却说靳尚送走屈原后,又跑到楚王那里说道:“大王,眼下秦国吞并六国的野心昭然若揭。为了完成秦王野心,秦国到处网罗人才。屈大夫在我国是胸有韬略的治国奇才,正是秦国网罗拉拢的对象。前日,秦使张仪曾向小臣透露,如果屈大夫能到秦国为官,将保屈大夫做秦国宰相。”
“啊,竟有这事!屈大夫答应了秦使没有?”楚王闻言,靠在宝座上的身体霍然弹起,瞪大眼睛看着靳尚道。
“张仪曾让小臣将话带给屈大夫。小臣身为楚国驸马,怎可能会行对不起楚国之事?”靳尚忧心忡忡地看着楚王,“要知人心隔肚皮,万一张仪再找他人和屈大夫谈,屈大夫怎么想,我们可就不清楚了。”
见楚王将弹起的身体安靠在宝座上,皱眉沉思不语,靳尚继续说道:“屈大夫留在我们楚国,是我们楚国之福。只是……”
话到此处,靳尚故意停顿下来,见楚王正瞪大双眼聚精会神地听自己说话,于是故作神秘地接着说道:“屈大夫对楚国国情军务了如指掌,若是到了秦国为相,那可就是我们楚国的心腹大患了!”
“屈大夫世代忠良,应该不会叛楚投秦的吧?朕……对他可……可不薄呀!”楚王是个没有主见的糊涂蛋,听到这里,不免更加紧张,惶惑不安地看着靳尚说道。
“大王,眼下世风不古,朝臣百姓心中只有功名利禄,早已将礼仪廉耻丢的干干净净。唉!”靳尚冲楚王叹息着连连摇头,“向那种只知拿朝庭俸禄,不思为国家出力,个个唯利是图的朝臣边将,我朝中还少吗!”
楚王诧异道:“今时楚国礼坏乐崩,奢靡之风盛行,难道是咱们楚国对臣民的教化出了问题?唉,都怪朕在这方面太无为了!”

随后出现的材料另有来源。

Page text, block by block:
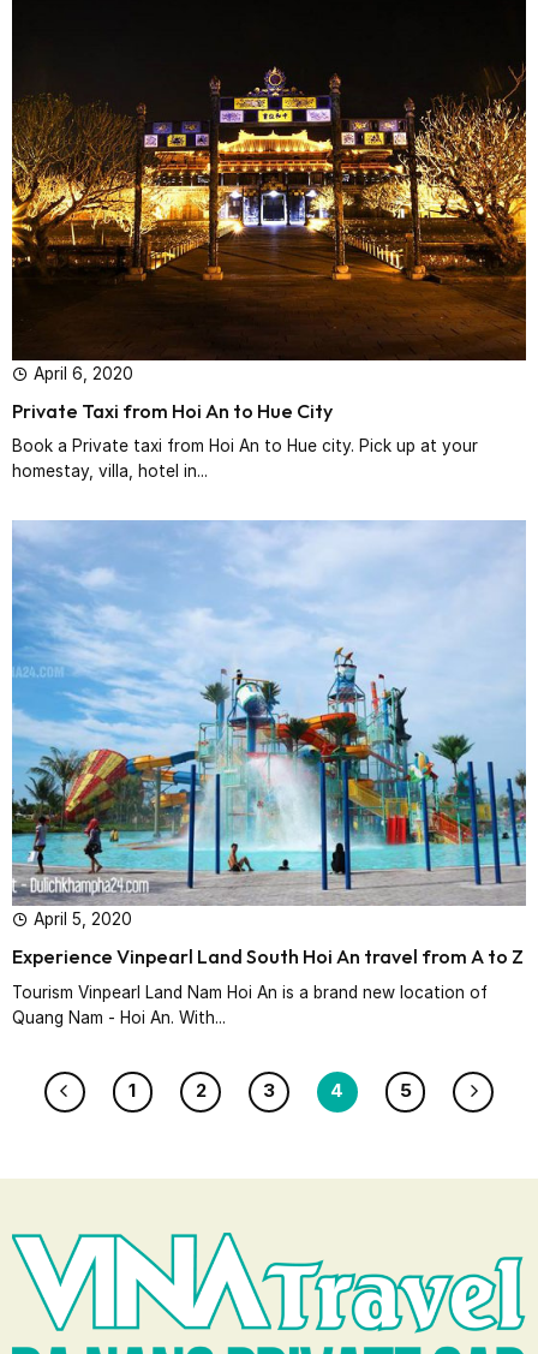
April 6, 2020
Private Taxi from Hoi An to Hue City
Book a Private taxi from Hoi An to Hue city. Pick up at your
homestay, villa, hotel in...
April 5, 2020
Experience Vinpearl Land South Hoi An travel from A to Z
Tourism Vinpearl Land Nam Hoi An is a brand new location of
Quang Nam - Hoi An. With...
1 2 3 4 5
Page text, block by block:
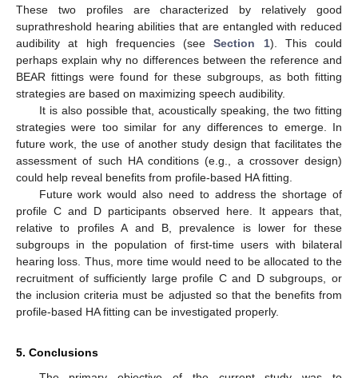
These two profiles are characterized by relatively good
suprathreshold hearing abilities that are entangled with reduced
audibility at high frequencies (seeSection 1). This could
perhaps explain why no differences between the reference and
BEAR fittings were found for these subgroups, as both fitting
strategies are based on maximizing speech audibility.
It is also possible that, acoustically speaking, the two fitting
strategies were too similar for any differences to emerge. In
future work, the use of another study design that facilitates the
assessment of such HA conditions (e.g., a crossover design)
could help reveal benefits from profile-based HA fitting.
Future work would also need to address the shortage of
profile C and D participants observed here. It appears that,
relative to profiles A and B, prevalence is lower for these
subgroups in the population of first-time users with bilateral
hearing loss. Thus, more time would need to be allocated to the
recruitment of sufficiently large profile C and D subgroups, or
the inclusion criteria must be adjusted so that the benefits from
profile-based HA fitting can be investigated properly.
5. Conclusions
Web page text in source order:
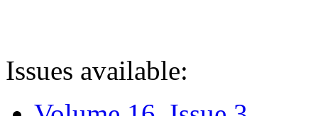
Issues available:
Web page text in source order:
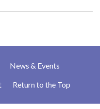
News & Events
Return to the Top
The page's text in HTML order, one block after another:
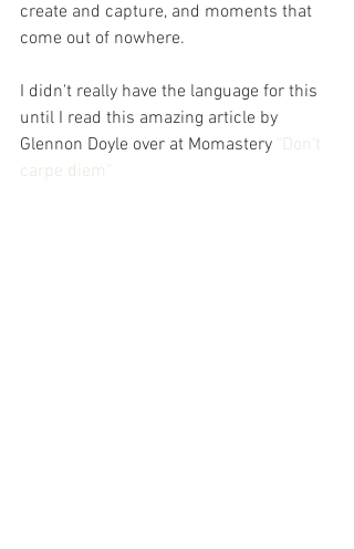
create and capture, and moments that
come out of nowhere.
I didn't really have the language for this
until I read this amazing article by
Glennon Doyle over at Momastery "Don't
carpe diem"
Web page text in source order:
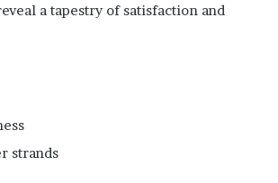
a tapestry of satisfaction and
strands
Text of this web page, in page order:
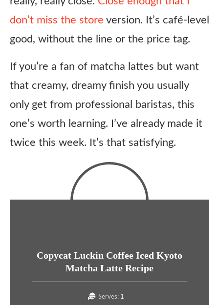
don’t miss the store version. It’s café-level
good, without the line or the price tag.
If you’re a fan of matcha lattes but want
that creamy, dreamy finish you usually
only get from professional baristas, this
one’s worth learning. I’ve already made it
twice this week. It’s that satisfying.
Copycat Luckin Coffee Iced Kyoto
Matcha Latte Recipe
Serves: 1
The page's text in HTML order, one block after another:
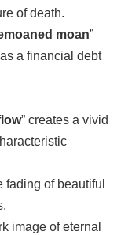
of death.
moan”
a financial debt
” creates a vivid
fading of beautiful
image of eternal
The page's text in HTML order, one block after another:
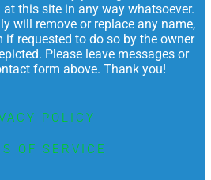
this site in any way whatsoever.
will remove or replace any name,
if requested to do so by the owner
Please leave messages or
form above. Thank you!
POLICY
OF SERVICE
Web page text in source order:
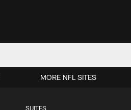
SUITES
MORE NFL SITES
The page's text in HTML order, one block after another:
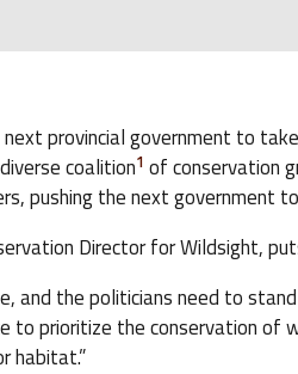
provincial government to
coalition1 of conservation
pushing the next government to
Director for Wildsight,
and the politicians need to
to prioritize the conservation
habitat.”
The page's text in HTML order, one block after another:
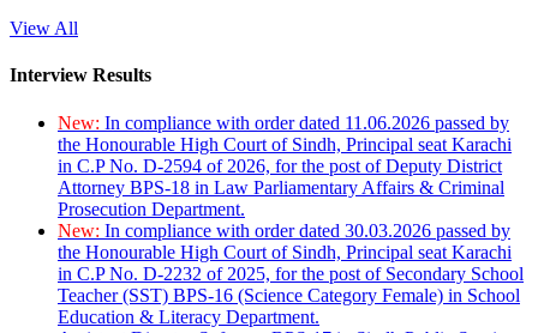
View All
Interview Results
New: In compliance with order dated 11.06.2026 passed by
the Honourable High Court of Sindh, Principal seat Karachi
in C.P No. D-2594 of 2026, for the post of Deputy District
Attorney BPS-18 in Law Parliamentary Affairs & Criminal
Prosecution Department.
New: In compliance with order dated 30.03.2026 passed by
the Honourable High Court of Sindh, Principal seat Karachi
in C.P No. D-2232 of 2025, for the post of Secondary School
Teacher (SST) BPS-16 (Science Category Female) in School
Education & Literacy Department.
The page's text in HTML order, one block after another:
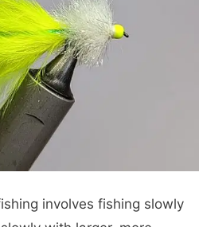
involves fishing slowly
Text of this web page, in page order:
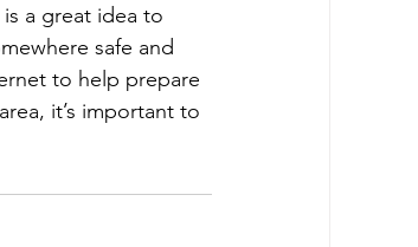
a great idea to
safe and
to help prepare
it’s important to
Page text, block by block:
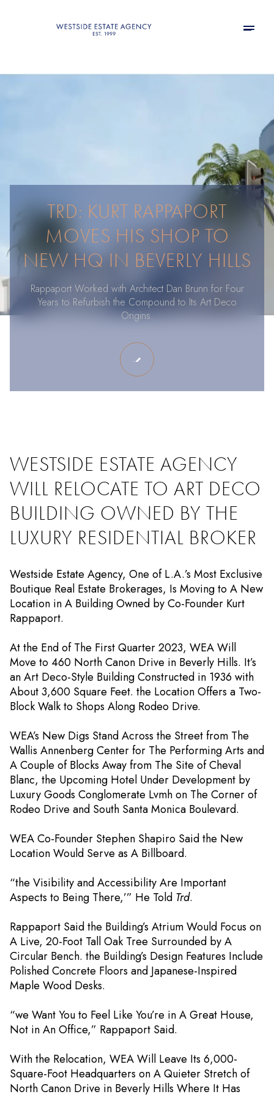
TRD: KURT RAPPAPORT
MOVES HIS SHOP TO
NEW HQ IN BEVERLY HILLS
Rappaport Worked with Architect Dan Brunn for Four
Years to Refurbish the Compound to Its Art Deco
Origins.
WESTSIDE ESTATE AGENCY
WILL RELOCATE TO ART DECO
BUILDING OWNED BY THE
LUXURY RESIDENTIAL BROKER
Westside Estate Agency, One of L.A.’s Most Exclusive
Boutique Real Estate Brokerages, Is Moving to A New
Location in A Building Owned by Co-Founder Kurt
Rappaport.
At the End of The First Quarter 2023, WEA Will
Move to 460 North Canon Drive in Beverly Hills. It’s
an Art Deco-Style Building Constructed in 1936 with
About 3,600 Square Feet. the Location Offers a Two-
Block Walk to Shops Along Rodeo Drive.
WEA’s New Digs Stand Across the Street from The
Wallis Annenberg Center for The Performing Arts and
A Couple of Blocks Away from The Site of Cheval
Blanc, the Upcoming Hotel Under Development by
Luxury Goods Conglomerate Lvmh on The Corner of
Rodeo Drive and South Santa Monica Boulevard.
WEA Co-Founder Stephen Shapiro Said the New
Location Would Serve as A Billboard.
“the Visibility and Accessibility Are Important
Aspects to Being There,’” He Told Trd.
Rappaport Said the Building’s Atrium Would Focus on
A Live, 20-Foot Tall Oak Tree Surrounded by A
Circular Bench. the Building’s Design Features Include
Polished Concrete Floors and Japanese-Inspired
Maple Wood Desks.
“we Want You to Feel Like You’re in A Great House,
Not in An Office,” Rappaport Said.
With the Relocation, WEA Will Leave Its 6,000-
Square-Foot Headquarters on A Quieter Stretch of
North Canon Drive in Beverly Hills Where It Has
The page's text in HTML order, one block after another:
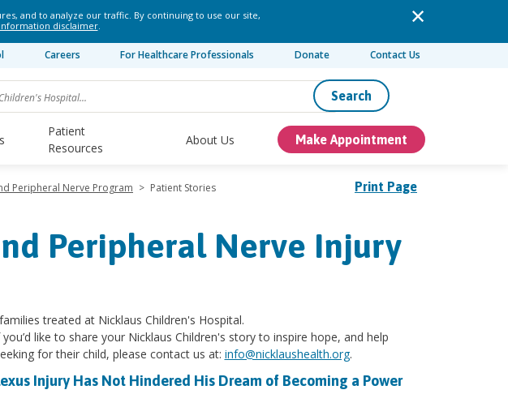
and to analyze our traffic. By continuing to use our site,
disclaimer.
Careers For Healthcare Professionals Donate Contact Us
Search
Patient
Resources
About Us Make Appointment
Print Page
Peripheral Nerve Program > Patient Stories
Peripheral Nerve Injury
treated at Nicklaus Children's Hospital.
like to share your Nicklaus Children's story to inspire hope, and help
for their child, please contact us at: info@nicklaushealth.org.
Injury Has Not Hindered His Dream of Becoming a Power
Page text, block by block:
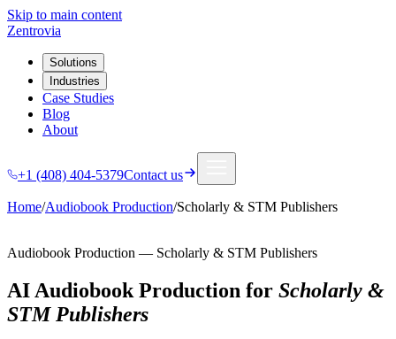
Skip to main content
Zentrovia
Solutions
Industries
Case Studies
Blog
About
+1 (408) 404-5379Contact us
Home/Audiobook Production/Scholarly & STM Publishers
Audiobook Production — Scholarly & STM Publishers
AI Audiobook Production for Scholarly &
STM Publishers
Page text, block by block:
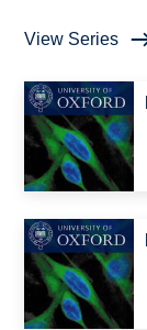
View Series
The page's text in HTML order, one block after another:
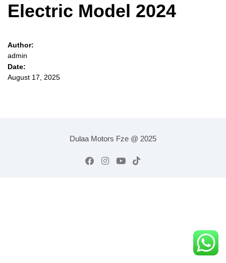
Electric Model 2024
Author:
admin
Date:
August 17, 2025
Dulaa Motors Fze @ 2025
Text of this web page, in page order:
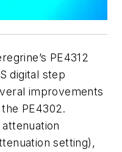
PE4312
digital step
improvements
PE4302.
setting),
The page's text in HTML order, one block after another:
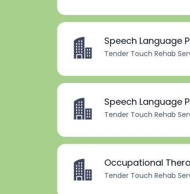
Speech Language
Tender Touch Rehab
Speech Language
Tender Touch Rehab
Occupational
Tender Touch Rehab
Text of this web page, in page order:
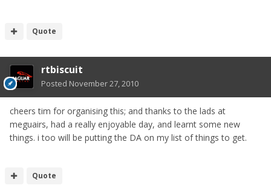
Quote
rtbiscuit
Posted November 27, 2010
cheers tim for organising this; and thanks to the lads at
meguairs, had a really enjoyable day, and learnt some new
things. i too will be putting the DA on my list of things to get.
Quote
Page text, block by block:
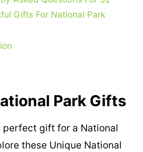
Gifts For National Park
Park Gifts
perfect gift for a National
these Unique National
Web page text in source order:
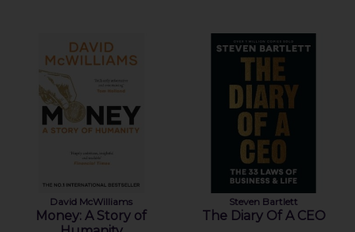
David McWilliams
Money: A Story of
Steven Bartlett
The Diary Of A CEO
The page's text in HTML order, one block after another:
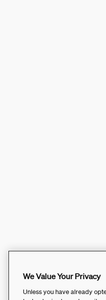
We Value Your Privacy
Unless you have already
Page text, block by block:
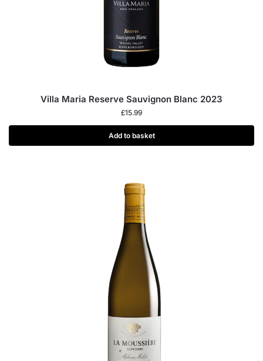
Villa Maria Reserve Sauvignon Blanc 2023
£15.99
Add to basket
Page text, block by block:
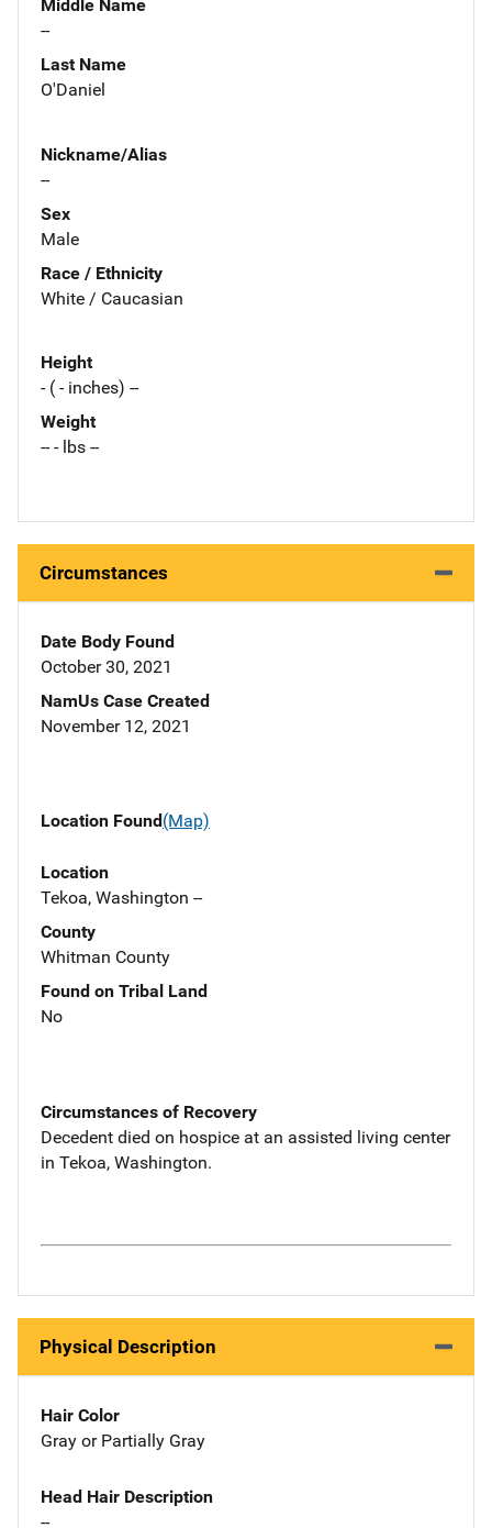
Middle Name
--
Last Name
O'Daniel
Nickname/Alias
--
Sex
Male
Race / Ethnicity
White / Caucasian
Height
- ( - inches) --
Weight
-- - lbs --
Circumstances
Date Body Found
October 30, 2021
NamUs Case Created
November 12, 2021
Location Found(Map)
Location
Tekoa, Washington --
County
Whitman County
Found on Tribal Land
No
Circumstances of Recovery
Decedent died on hospice at an assisted living center
in Tekoa, Washington.
Physical Description
Hair Color
Gray or Partially Gray
Head Hair Description
--
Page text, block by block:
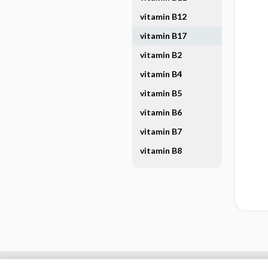
vitamin B12
vitamin B17
vitamin B2
vitamin B4
vitamin B5
vitamin B6
vitamin B7
vitamin B8
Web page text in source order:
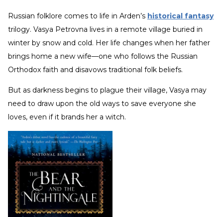
Russian folklore comes to life in Arden’s historical fantasy
trilogy. Vasya Petrovna lives in a remote village buried in
winter by snow and cold. Her life changes when her father
brings home a new wife—one who follows the Russian
Orthodox faith and disavows traditional folk beliefs.
But as darkness begins to plague their village, Vasya may
need to draw upon the old ways to save everyone she
loves, even if it brands her a witch.
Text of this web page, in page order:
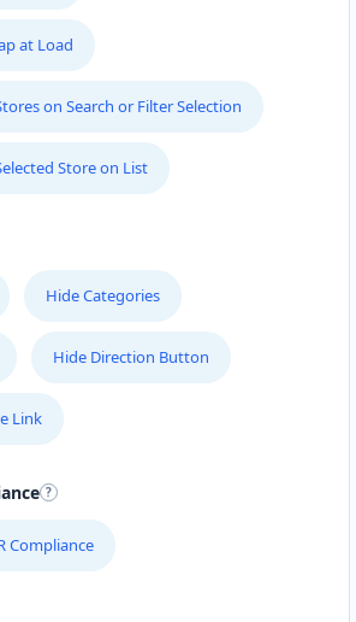
at Load
on Search or Filter Selection
Store on List
Hide Categories
Hide Direction Button
Link
Compliance
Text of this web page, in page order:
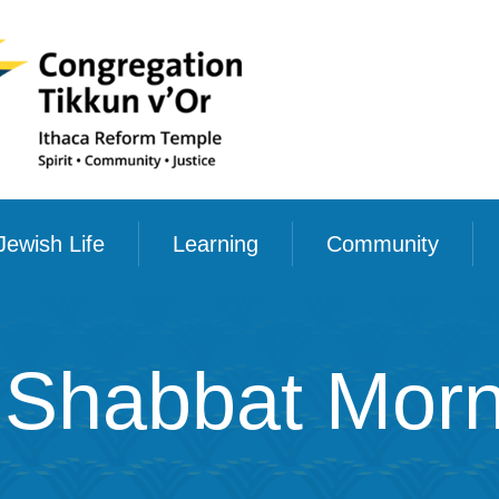
Life Learning Community
Shabbat
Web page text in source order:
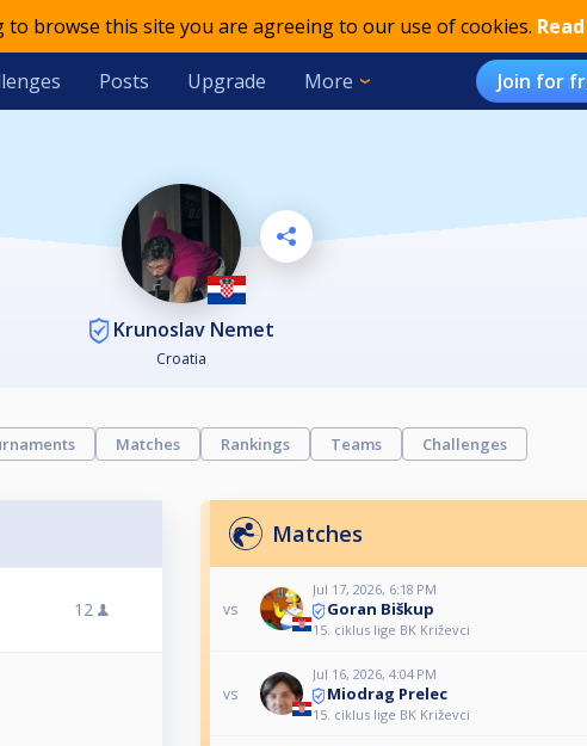
to browse this site you are agreeing to our use of cookies.
Posts Upgrade More Join for
Krunoslav Nemet
Croatia
Matches Rankings Teams Challenges
12
Matches
vs
Jul 17, 2026, 6:18 PM
Goran Biškup
15. ciklus lige BK Križevci
vs
Jul 16, 2026, 4:04 PM
Miodrag Prelec
15. ciklus lige BK Križevci
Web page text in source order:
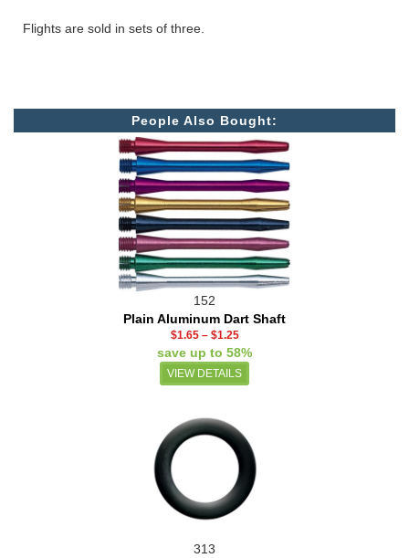
Flights are sold in sets of three.
People Also Bought:
152
Plain Aluminum Dart Shaft
$1.65– $1.25
save up to 58%
VIEW DETAILS
313
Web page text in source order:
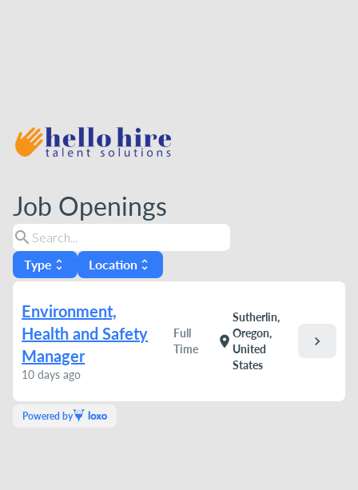
Job Openings
search
Type unfold_more Location unfold_more
Environment,
Health and Safety
Manager
10 days ago
Full
Time
location_on
Sutherlin,
Oregon,
United
States
chevron_right
Powered by
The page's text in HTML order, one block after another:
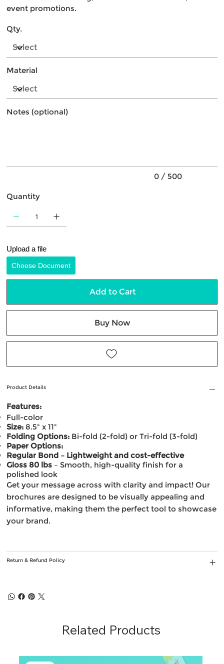
event promotions.
Qty.
Material
Notes (optional)
0 / 500
Quantity
Upload a file
Choose Document
Add to Cart
Buy Now
Product Details
Features:
Full-color
Size: 8.5" x 11"
Folding Options: Bi-fold (2-fold) or Tri-fold (3-fold)
Paper Options:
Regular Bond – Lightweight and cost-effective
Gloss 80 lbs – Smooth, high-quality finish for a
polished look
Get your message across with clarity and impact! Our
brochures are designed to be visually appealing and
informative, making them the perfect tool to showcase
your brand.
Return & Refund Policy
Related Products
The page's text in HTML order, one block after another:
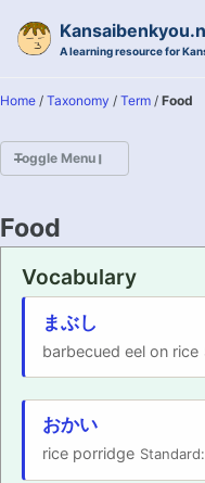
A learning resource for
Home / Taxonomy / Term / Food
Toggle Menu
GRAMMAR
Food
Vocabulary
まぶし
barbecued eel on rice
おかい
rice porridge
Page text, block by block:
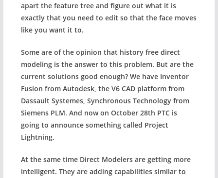
apart the feature tree and figure out what it is
exactly that you need to edit so that the face moves
like you want it to.
Some are of the opinion that history free direct
modeling is the answer to this problem. But are the
current solutions good enough? We have Inventor
Fusion from Autodesk, the V6 CAD platform from
Dassault Systemes, Synchronous Technology from
Siemens PLM. And now on October 28th PTC is
going to announce something called Project
Lightning.
At the same time Direct Modelers are getting more
intelligent. They are adding capabilities similar to
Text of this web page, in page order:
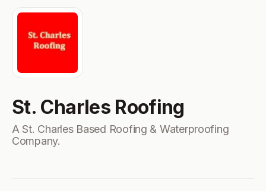
St. Charles Roofing
A St. Charles Based Roofing & Waterproofing
Company.
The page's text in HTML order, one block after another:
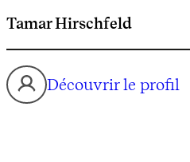
Tamar Hirschfeld
Découvrir le profil
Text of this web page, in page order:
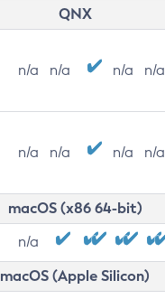
QNX
n/a n/a n/a n/a
n/a n/a n/a n/a
macOS (x86 64-bit)
n/a
macOS (Apple Silicon)
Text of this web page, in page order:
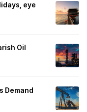
eye
Oil
Demand
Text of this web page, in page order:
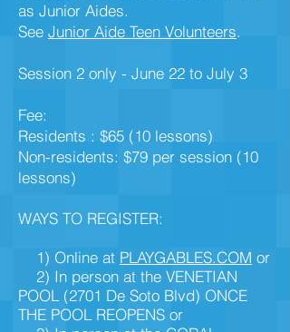
as Junior Aides.
See Junior Aide Teen Volunteers.
Session 2 only - June 22 to July 3
Fee:
Residents : $65 (10 lessons)
Non-residents: $79 per session (10
lessons)
WAYS TO REGISTER:
1) Online at PLAYGABLES.COM or
2) In person at the VENETIAN
POOL (2701 De Soto Blvd) ONCE
THE POOL REOPENS or
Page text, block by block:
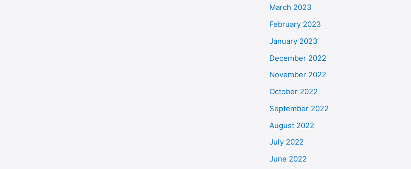
March 2023
February 2023
January 2023
December 2022
November 2022
October 2022
September 2022
August 2022
July 2022
June 2022
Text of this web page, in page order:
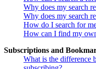
Why does my search
Why does my search
How do I search for
How can I find my
Subscriptions and
What is the difference
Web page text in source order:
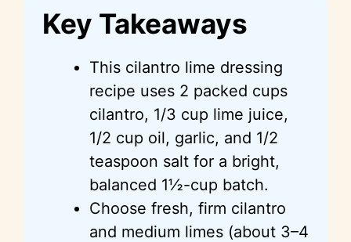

楚王难得地有了反思己过的胸襟,只是他却错将“奢靡之风”当成了寻常百姓的作为,其实“上行下效”才是“奢靡之风盛行”的根本。楚王刚感叹了一句,随即就想起了什么,向靳尚道:“不对呀,靳尚,朕不是将教化臣民之事,交于你督办了吗?”
“大王不必自责,臣自以为已经尽职尽责了。”遭楚王疑问,靳尚面不改色地侃侃而谈道,“眼下咱们楚国,耗费巨资游学于六国的求学者众多,官商子弟好学之风数今时最盛,这不正是臣下努力尽职的结果吗。如今秦国国力如日中天,臣虽督导各地学办,极尽污蔑秦国之能事,然留学于秦国的楚国子弟大多不愿回国,何况做秦国的宰相?这可是个天大的诱惑。万一屈原经不起诱惑,投了秦国,我们楚国不就等于向秦国打开大门了吗!”
靳尚将话转了一圈,就解脱了自己教化国民不力之罪,重又将话题扯到了屈原身上。如靳尚这样的皇亲国戚都如此卑鄙,可见楚国已离亡国不远了。
楚王早没了主意,他六神无主地向靳尚探过身子,问道:“留学于六国的官宦子弟尽得楚恩,却不思回国报效,以靳卿之言,朕应该如何作为,才能让屈大夫长留我楚国,不为秦国收买?”
“这个……容臣下想想。”靳尚低头想了一会,忽然抬起头,装出一副诚惶诚恐的样子说道:“小臣想出了个主意,说出来,大王可不要责怪小臣。小臣忠心为国,请大王明鉴,勿怪小臣,小臣才敢说。”
“都到了什么时候,你还如此啰嗦。朕不怪你,你说吧!”楚王有些着急地催促道。